I reckon having kids makes a big difference to how you approach work and decisions on where you work


----------



## BottloBill (4/6/16)

I have worked two jobs for the last three years, chopping and changing along the way for my day job and remaining loyal to my night job. I only drifted around for my day job hoping to land with a husband and wife business that supports the needs of my family, which finally happened in September of last year....I couldn't be happier now after being given the opportunity to buy into the company as 1/3 of its foundation☺ happy days now.


----------



## Zorco (4/6/16)

Ducatiboy stu said:


> I reckon having kids makes a big difference to how you approach work and decisions on where you work


Definitely agree here. Seeing the kids grow makes me know what my priorities are.

Dads are sacrificial animals to some degree. And what a privilege. But coming home happy matters to all and sundry.


----------



## goomboogo (4/6/16)

zorsoc_cosdog said:


> Definitely agree here. Seeing the kids grow makes me know what my priorities are.
> 
> Dads are sacrificial animals to some degree. And what a privilege. But coming home happy matters to all and sundry.


Judging by your avatar, at least one of your kids look very happy.


----------



## Zorco (4/6/16)

goomboogo said:


> Judging by your avatar, at least one of your kids look very happy.


Yep, it's a onesies household here. Hard not to be happy in a onesie.....listening to reggae music.... With a hot water bottle.... And warm milo


----------



## goomboogo (4/6/16)

zorsoc_cosdog said:


> Yep, it's a onesies household here. Hard not to be happy in a onesie.....listening to reggae music.... With a hot water bottle.... And warm milo


You had me right up to the Milo. I'm more of a whiskey and hot chocolate guy. My muddy brown onesie disguises all the spills.


----------



## Zorco (4/6/16)

goomboogo said:


> You had me right up to the Milo. I'm more of a whiskey and hot chocolate guy. My muddy brown onesie disguises all the spills.


Milo: code word for single malt.


----------



## Ducatiboy stu (4/6/16)

zorsoc_cosdog said:


> Dads are sacrificial animals


Yep


----------



## good4whatAlesU (14/6/16)

7 or 8 moves for me. Agriculture /Environment/ disposable employee.

... the old days of permanency is finished. Short term contracts. Sometimes 6 months, sometimes 18 months.. sometimes week to week...


----------



## madpierre06 (14/6/16)

good4whatAlesU said:


> 7 or 8 moves for me. Agriculture /Environment/ disposable employee.
> 
> ... the old days of permanency is finished. Short term contracts. Sometimes 6 months, sometimes 18 months.. sometimes week to week...

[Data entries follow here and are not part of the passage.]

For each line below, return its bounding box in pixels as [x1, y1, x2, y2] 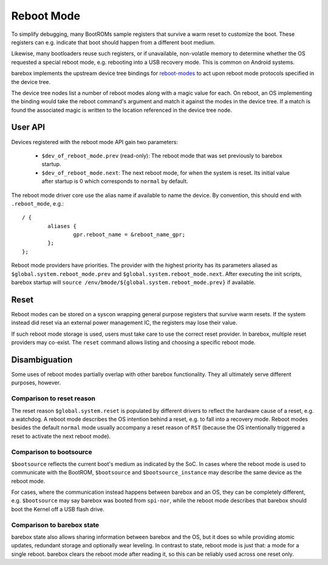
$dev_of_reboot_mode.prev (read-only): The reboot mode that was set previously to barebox [41, 152, 282, 159]
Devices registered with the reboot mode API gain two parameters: [11, 138, 179, 145]
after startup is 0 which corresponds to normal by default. [41, 178, 188, 185]
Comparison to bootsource [11, 448, 92, 456]
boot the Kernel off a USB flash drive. [11, 505, 104, 513]
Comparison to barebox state [11, 521, 100, 529]
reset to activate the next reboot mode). [11, 432, 111, 440]
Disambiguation [11, 355, 73, 365]
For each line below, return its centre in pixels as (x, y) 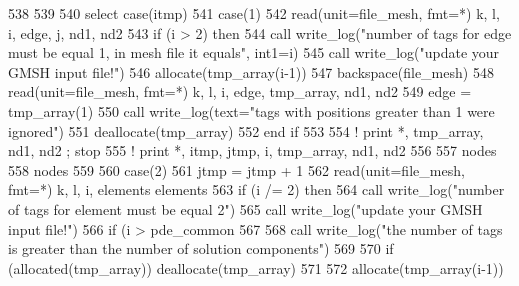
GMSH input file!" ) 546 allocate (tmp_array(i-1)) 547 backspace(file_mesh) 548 (251, 71)
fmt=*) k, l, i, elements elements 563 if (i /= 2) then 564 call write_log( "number (256, 189)
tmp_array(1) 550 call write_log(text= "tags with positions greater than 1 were (251, 110)
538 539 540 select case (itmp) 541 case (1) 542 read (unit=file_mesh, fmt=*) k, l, (254, 13)
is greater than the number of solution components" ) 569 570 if (201, 248)
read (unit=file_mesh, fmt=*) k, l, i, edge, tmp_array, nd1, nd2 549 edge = (240, 91)
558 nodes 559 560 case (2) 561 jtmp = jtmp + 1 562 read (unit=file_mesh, (236, 169)
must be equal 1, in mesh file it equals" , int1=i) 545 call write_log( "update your (254, 52)
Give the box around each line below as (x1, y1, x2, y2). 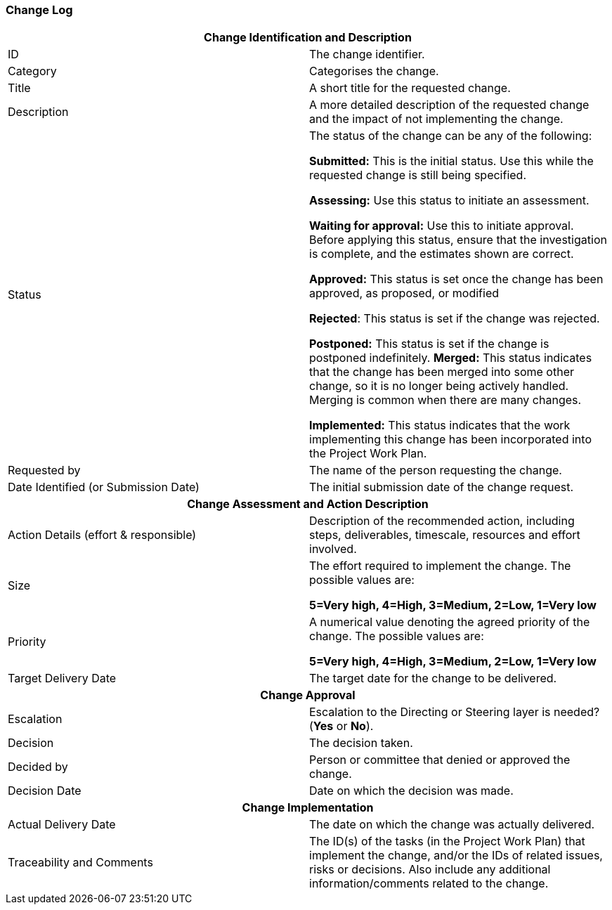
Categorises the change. (309, 64, 439, 79)
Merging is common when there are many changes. (309, 393, 582, 408)
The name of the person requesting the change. (309, 463, 562, 478)
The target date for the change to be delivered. (309, 671, 557, 686)
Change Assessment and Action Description (187, 497, 429, 512)
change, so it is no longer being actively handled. (309, 379, 569, 394)
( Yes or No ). (309, 719, 374, 734)
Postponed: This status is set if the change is (309, 337, 549, 351)
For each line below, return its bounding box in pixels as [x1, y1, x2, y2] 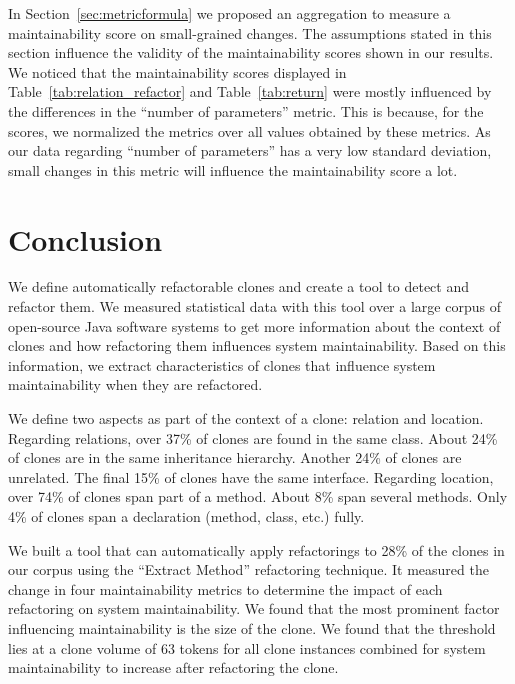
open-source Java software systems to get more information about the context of [8, 315, 501, 336]
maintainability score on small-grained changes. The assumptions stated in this [8, 22, 492, 43]
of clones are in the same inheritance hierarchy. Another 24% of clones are [8, 447, 462, 468]
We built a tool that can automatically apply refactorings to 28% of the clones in [8, 539, 505, 560]
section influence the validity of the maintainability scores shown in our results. [8, 42, 494, 63]
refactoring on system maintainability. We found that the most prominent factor [8, 598, 500, 619]
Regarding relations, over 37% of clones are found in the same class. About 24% [8, 427, 498, 448]
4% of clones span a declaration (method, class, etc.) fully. [8, 506, 365, 526]
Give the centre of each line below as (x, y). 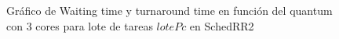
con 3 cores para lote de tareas (80, 25)
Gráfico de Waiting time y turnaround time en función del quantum (169, 10)
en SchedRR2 (222, 25)
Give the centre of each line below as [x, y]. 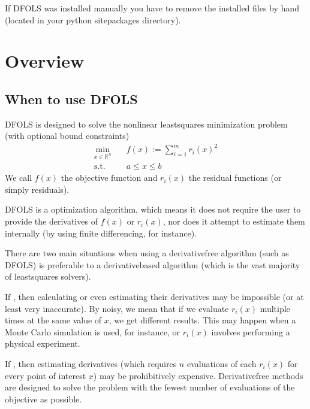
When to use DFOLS [71, 99]
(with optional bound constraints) [67, 136]
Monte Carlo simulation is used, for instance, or [93, 331]
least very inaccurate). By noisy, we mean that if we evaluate [117, 308]
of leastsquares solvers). [48, 276]
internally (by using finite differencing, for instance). [101, 233]
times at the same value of [53, 320]
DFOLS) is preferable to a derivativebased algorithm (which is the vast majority [153, 264]
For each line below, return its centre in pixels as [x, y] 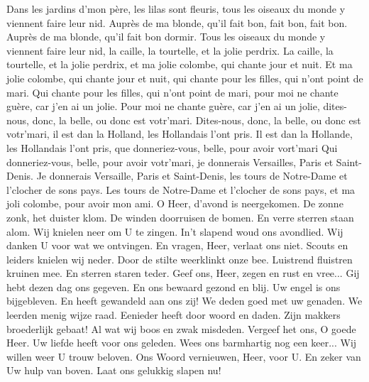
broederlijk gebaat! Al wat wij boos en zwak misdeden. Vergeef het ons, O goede [181, 328]
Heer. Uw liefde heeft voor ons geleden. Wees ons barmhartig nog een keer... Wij [182, 343]
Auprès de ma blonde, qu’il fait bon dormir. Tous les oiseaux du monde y [166, 37]
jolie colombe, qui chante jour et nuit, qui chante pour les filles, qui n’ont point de [185, 78]
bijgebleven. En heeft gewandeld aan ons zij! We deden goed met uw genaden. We [184, 301]
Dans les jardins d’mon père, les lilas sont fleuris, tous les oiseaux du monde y [176, 9]
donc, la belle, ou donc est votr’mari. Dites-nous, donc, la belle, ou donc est [197, 120]
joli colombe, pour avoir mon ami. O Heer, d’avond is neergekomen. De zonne [175, 203]
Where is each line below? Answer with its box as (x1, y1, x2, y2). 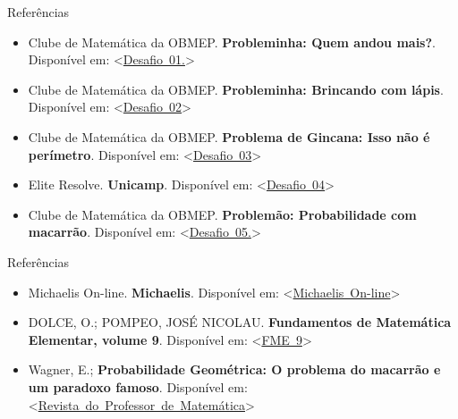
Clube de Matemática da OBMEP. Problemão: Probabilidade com (28, 205, 417, 223)
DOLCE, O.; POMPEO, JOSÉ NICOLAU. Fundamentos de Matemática (28, 313, 452, 331)
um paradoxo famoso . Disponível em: (28, 377, 248, 396)
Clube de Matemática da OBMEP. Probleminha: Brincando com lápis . (28, 80, 444, 98)
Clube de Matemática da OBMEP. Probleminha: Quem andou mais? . (28, 32, 436, 51)
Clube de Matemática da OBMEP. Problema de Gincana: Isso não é (28, 127, 430, 146)
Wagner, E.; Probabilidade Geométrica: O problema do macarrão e (28, 360, 441, 379)
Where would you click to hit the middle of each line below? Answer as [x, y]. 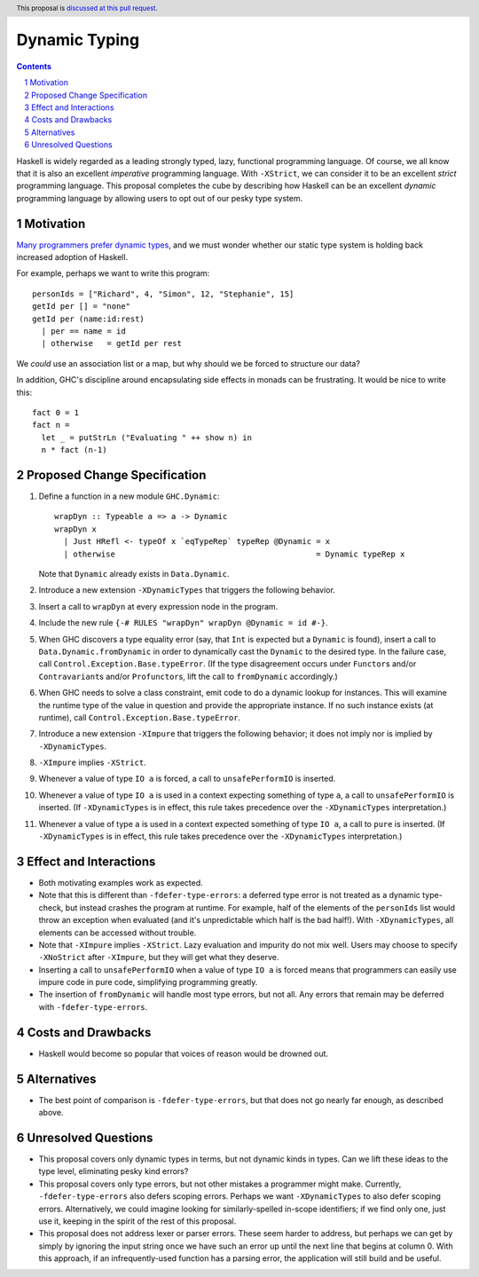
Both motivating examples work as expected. [121, 882]
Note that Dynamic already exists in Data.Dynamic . [134, 574]
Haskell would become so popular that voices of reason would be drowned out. [183, 1053]
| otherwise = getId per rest [111, 343]
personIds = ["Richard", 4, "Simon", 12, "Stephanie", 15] [163, 294]
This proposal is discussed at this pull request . [87, 8]
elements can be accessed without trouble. [118, 933]
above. [51, 1113]
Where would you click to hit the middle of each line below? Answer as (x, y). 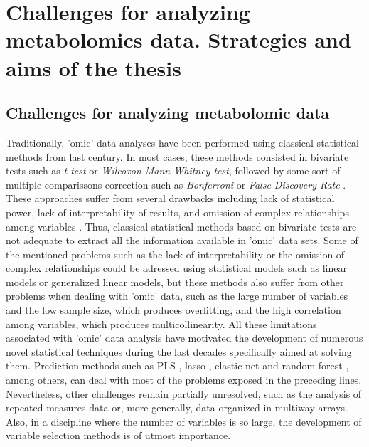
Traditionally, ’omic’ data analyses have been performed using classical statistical (182, 142)
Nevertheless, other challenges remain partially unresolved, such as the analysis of (184, 393)
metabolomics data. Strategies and (178, 40)
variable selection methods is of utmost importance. (118, 435)
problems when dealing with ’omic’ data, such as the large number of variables (177, 296)
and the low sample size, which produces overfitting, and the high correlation (173, 310)
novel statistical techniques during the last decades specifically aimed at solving (179, 351)
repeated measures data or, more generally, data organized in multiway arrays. (177, 407)

It can be a shit of a way to live.

And more smaller jobs means a greater tax base, the 2nd and 3rd jobs you need to have to survive would make 'em a short term tax motza.


----------



## good4whatAlesU (14/6/16)

Short term projects and short term funding.. .


----------



## fraser_john (15/6/16)

1 - assistant manager pizza hut. Left - shit hours shit pay.
2 - data entry clerk. Left - shit pay, no ability to move into different area of business.
3 - full time student. Left - graduated.
4 - NAB programmer. Left - passed over for promotion by a manager (later found to be sleeping with person I was passed over for!).
5 - contract programmer at Telstra. Left - went to USA to work.
6 - contract programmer @ State of Ohio. Left - wanted to come back to Australia.
7 - contract programmer @ BHP. Left - wanted to go back to USA.
8 - contract programmer @ State of Delaware. Left - more money back in Ohio.
9 - contract programmer @ Nationwide. Left - project cancelled.
10 - contract project manager @ McDonald Insurance(not maccas related). Left - project completed.
11 - contract software architect @ Nationwide. Left - contract cancelled by a Director that had no clue, in hind sight could have sued the pricks for a fortune.
12 - contract programmer @ Nationwide. Left - returned to Australia.
13 - contract programmer @NAB. Left - could not stand the commute.
14 - Business Analyst @ Callista. Left - NAB wanted to throw money at me to get me back, a dream of starting a brew shop.
15 - contract programmer @NAB. Left - contract ended, could not stand the commute.
16 - Senior Business Analyst @ Callista - still here.......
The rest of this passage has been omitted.